» **THE TASK**:
Find the line below with "electronic car components" and the line with "January 2016". Output them and the lines between, exactly, but not the pictures.

(SUPPLIED RECORDS begins)

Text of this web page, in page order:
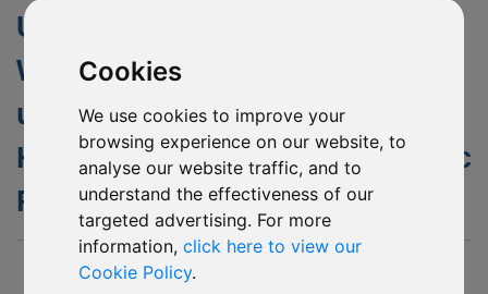
Cookies
We use cookies to improve your
browsing experience on our website, to
analyse our website traffic, and to
understand the effectiveness of our
targeted advertising. For more
information,click here to view our
Cookie Policy.
Updated Japanese Golden
Week Non-Dealing Days of the
underlying fund of P61 Janus
Henderson Horizon Asia-Pacific
Property Income
21 April 2021
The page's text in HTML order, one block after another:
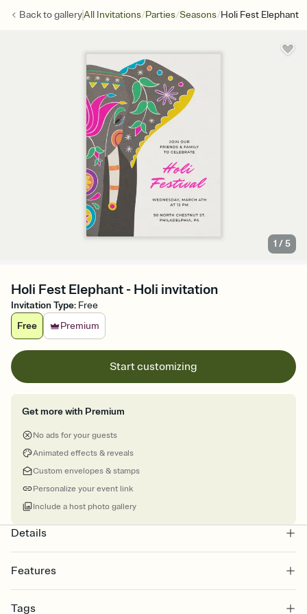
Back togalleryAll Invitations/Parties/Seasons/Holi Fest Elephant
1 /5
Holi Fest Elephant - Holi invitation
Invitation Type: Free
Free
Premium
Start customizing
Get more with Premium
No ads for your guests
Animated effects & reveals
Custom envelopes & stamps
Personalize your event link
Include a host photo gallery
Details
Features
Select a Premium template and choose an animated reveal that
Tags
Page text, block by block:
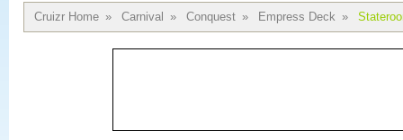
Cruizr Home » Carnival » Conquest » Empress Deck »
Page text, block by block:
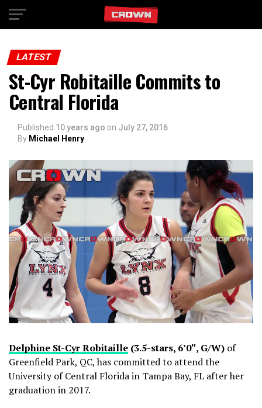
LATEST
St-Cyr Robitaille Commits to
Central Florida
Published 10 years ago on July 27, 2016
By Michael Henry
Delphine St-Cyr Robitaille (3.5-stars, 6’0″, G/W) of
Greenfield Park, QC, has committed to attend the
University of Central Florida in Tampa Bay, FL after her
graduation in 2017.
Exit mobile version
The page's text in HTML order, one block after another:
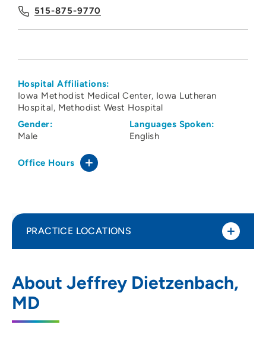
515-875-9770
Hospital Affiliations:
Iowa Methodist Medical Center Iowa Lutheran
Hospital Methodist West Hospital
Gender:
Male
Languages Spoken:
English
Office Hours
About Jeffrey Dietzenbach,
MD
PRACTICE LOCATIONS
1212 Pleasant Street, Suite 211, Des
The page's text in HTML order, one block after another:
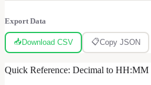
Export Data
📥 Download CSV 📋Copy JSON
Quick Reference: Decimal to HH:MM
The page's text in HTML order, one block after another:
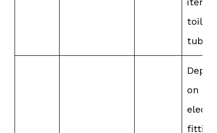
toilet
tub.
on the
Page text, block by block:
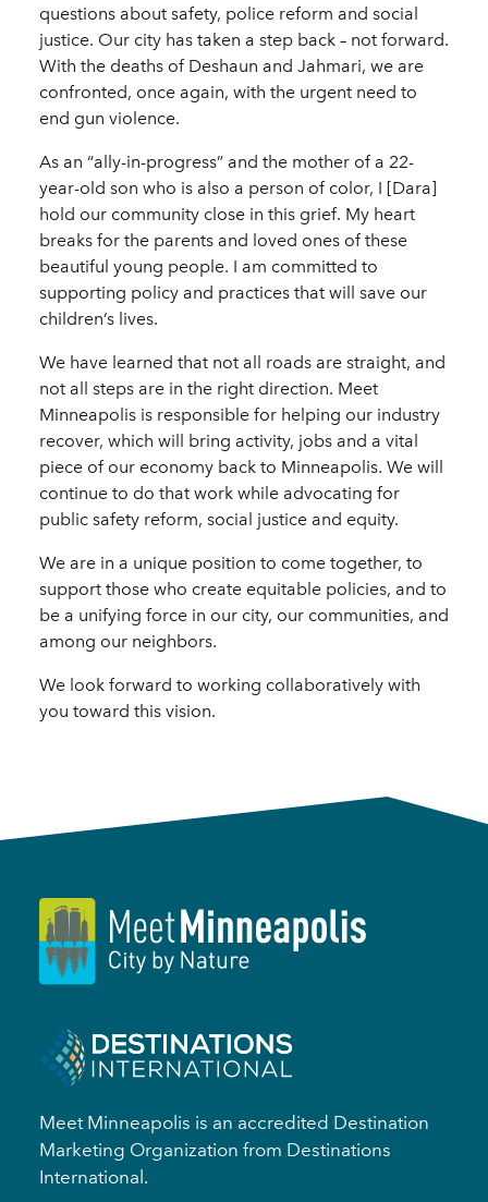
questions about safety, police reform and social
justice. Our city has taken a step back – not forward.
With the deaths of Deshaun and Jahmari, we are
confronted, once again, with the urgent need to
end gun violence.
As an “ally-in-progress” and the mother of a 22-
year-old son who is also a person of color, I [Dara]
hold our community close in this grief. My heart
breaks for the parents and loved ones of these
beautiful young people. I am committed to
supporting policy and practices that will save our
children’s lives.
We have learned that not all roads are straight, and
not all steps are in the right direction. Meet
Minneapolis is responsible for helping our industry
recover, which will bring activity, jobs and a vital
piece of our economy back to Minneapolis. We will
continue to do that work while advocating for
public safety reform, social justice and equity.
We are in a unique position to come together, to
support those who create equitable policies, and to
be a unifying force in our city, our communities, and
among our neighbors.
We look forward to working collaboratively with
you toward this vision.
Meet Minneapolis is an accredited Destination
Marketing Organization from Destinations
International.
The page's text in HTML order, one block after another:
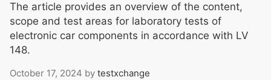
The article provides an overview of the content,
scope and test areas for laboratory tests of
electronic car components in accordance with LV
148.
October 17, 2024 by testxchange
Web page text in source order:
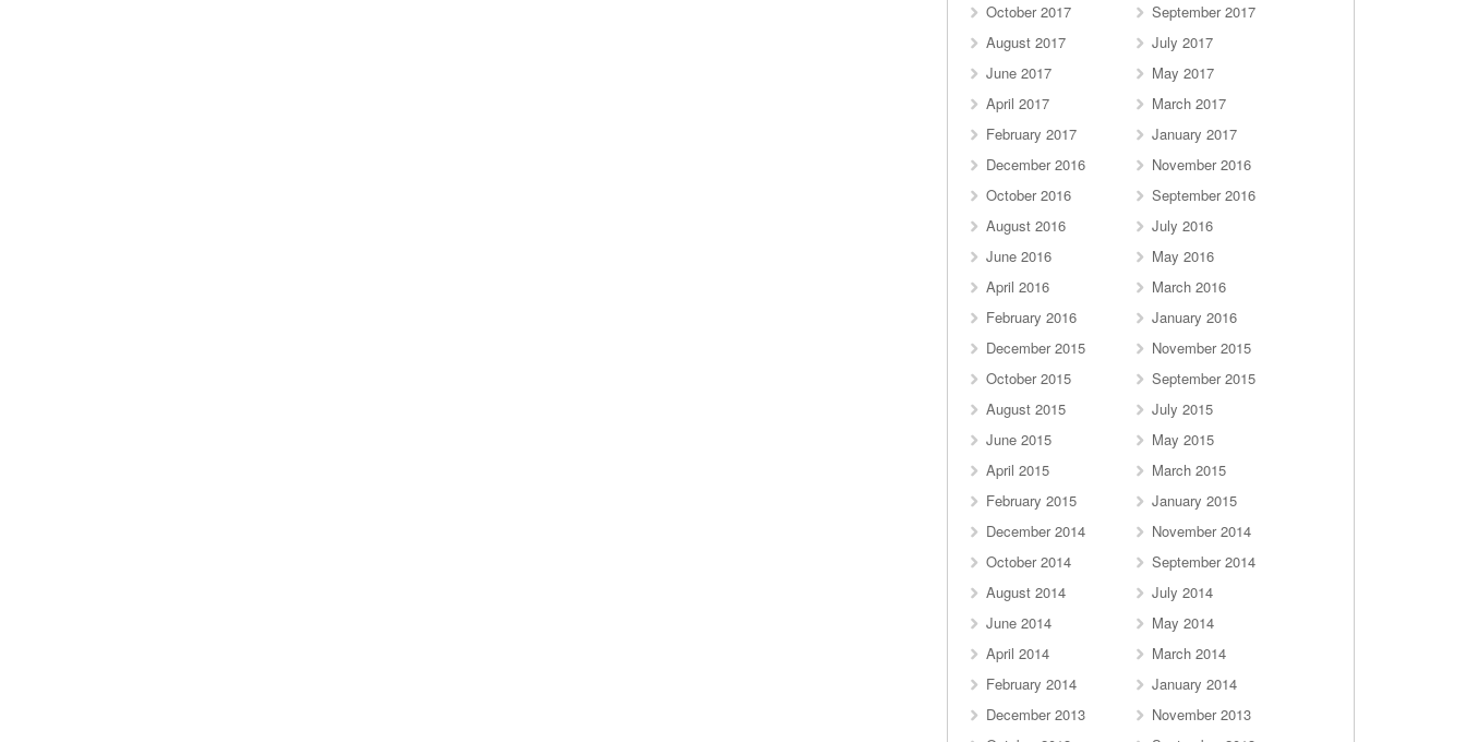
October 2017
September 2017
August 2017
July 2017
June 2017
May 2017
April 2017
March 2017
February 2017
January 2017
December 2016
November 2016
October 2016
September 2016
August 2016
July 2016
June 2016
May 2016
April 2016
March 2016
February 2016
January 2016
December 2015
November 2015
October 2015
September 2015
August 2015
July 2015
June 2015
May 2015
April 2015
March 2015
February 2015
January 2015
December 2014
November 2014
October 2014
September 2014
August 2014
July 2014
June 2014
May 2014
April 2014
March 2014
February 2014
January 2014
December 2013
November 2013
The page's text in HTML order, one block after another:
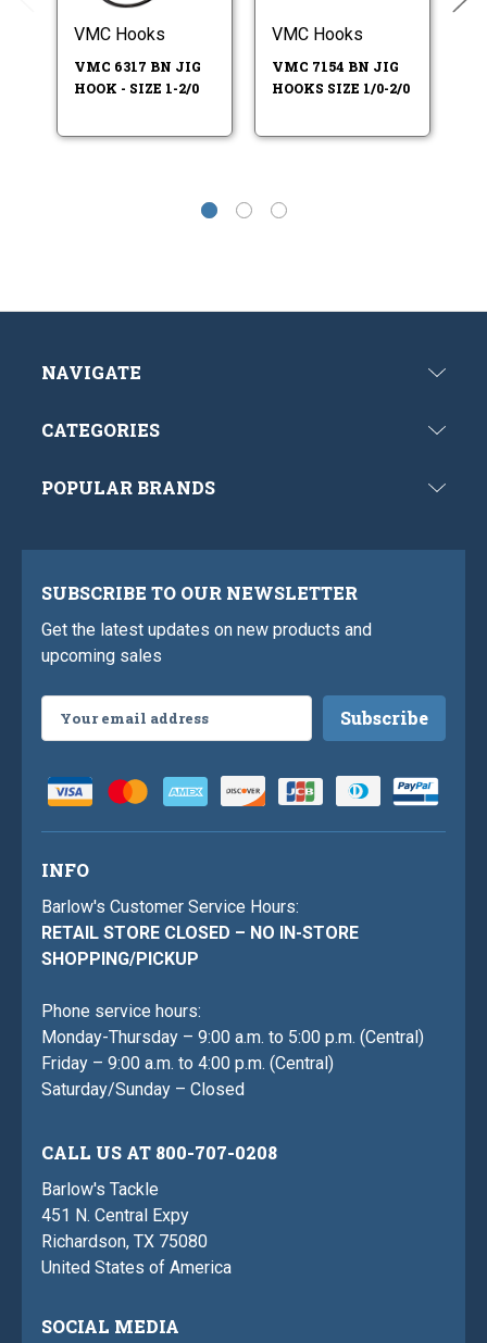
VMC Hooks
VMC 6317 BN JIG
HOOK - SIZE 1-2/0
VMC Hooks
VMC 7154 BN JIG
HOOKS SIZE 1/0-2/0
NAVIGATE
CATEGORIES
POPULAR BRANDS
SUBSCRIBE TO OUR NEWSLETTER
Get the latest updates on new products and
upcoming sales
Address
INFO
Barlow's Customer Service Hours:
RETAIL STORE CLOSED – NO IN-STORE
SHOPPING/PICKUP
Phone service hours:
Monday-Thursday – 9:00 a.m. to 5:00 p.m. (Central)
Friday – 9:00 a.m. to 4:00 p.m. (Central)
Saturday/Sunday – Closed
CALL US AT 800-707-0208
Barlow's Tackle
451 N. Central Expy
Richardson, TX 75080
United States of America
SOCIAL MEDIA
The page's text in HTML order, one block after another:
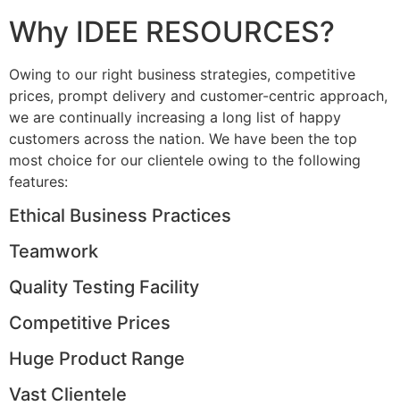
Why IDEE RESOURCES?
Owing to our right business strategies, competitive
prices, prompt delivery and customer-centric approach,
we are continually increasing a long list of happy
customers across the nation. We have been the top
most choice for our clientele owing to the following
features:
Ethical Business Practices
Teamwork
Quality Testing Facility
Competitive Prices
Huge Product Range
Vast Clientele
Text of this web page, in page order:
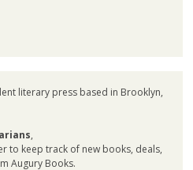
literary press based in Brooklyn,
,
to keep track of new books, deals,
Augury Books.
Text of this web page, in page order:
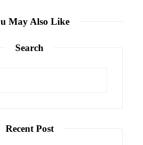
May Also Like
Search
Recent Post
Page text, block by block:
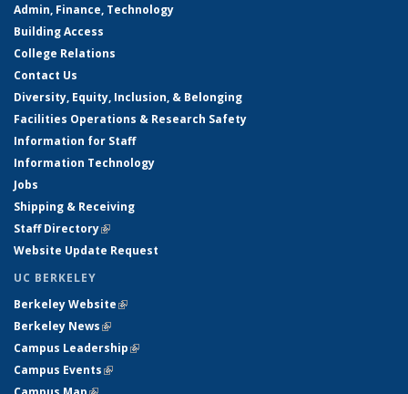
Admin, Finance, Technology
Building Access
College Relations
Contact Us
Diversity, Equity, Inclusion, & Belonging
Facilities Operations & Research Safety
Information for Staff
Information Technology
Jobs
Shipping & Receiving
Staff Directory(link is external)
Website Update Request
UC BERKELEY
Berkeley Website(link is external)
Berkeley News(link is external)
Campus Leadership(link is external)
Campus Events(link is external)
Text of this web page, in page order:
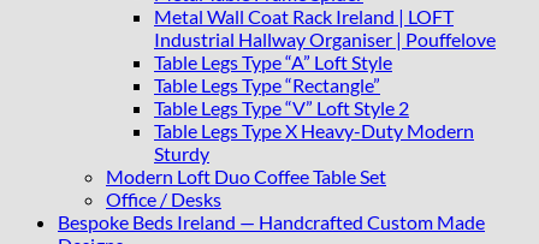
Metal Wall Coat Rack Ireland | LOFT
Industrial Hallway Organiser | Pouffelove
Table Legs Type “A” Loft Style
Table Legs Type “Rectangle”
Table Legs Type “V” Loft Style 2
Table Legs Type X Heavy-Duty Modern
Sturdy
Modern Loft Duo Coffee Table Set
Office / Desks
Bespoke Beds Ireland — Handcrafted Custom Made

(SUPPLIED RECORDS ends)

» **EXPECTED ANSWER**:
electronic car components in accordance with LV
148.
October 17, 2024 by testxchange
Web page text in source order:
October 2017
September 2017
August 2017
July 2017
June 2017
May 2017
April 2017
March 2017
February 2017
January 2017
December 2016
November 2016
October 2016
September 2016
August 2016
July 2016
June 2016
May 2016
April 2016
March 2016
February 2016
January 2016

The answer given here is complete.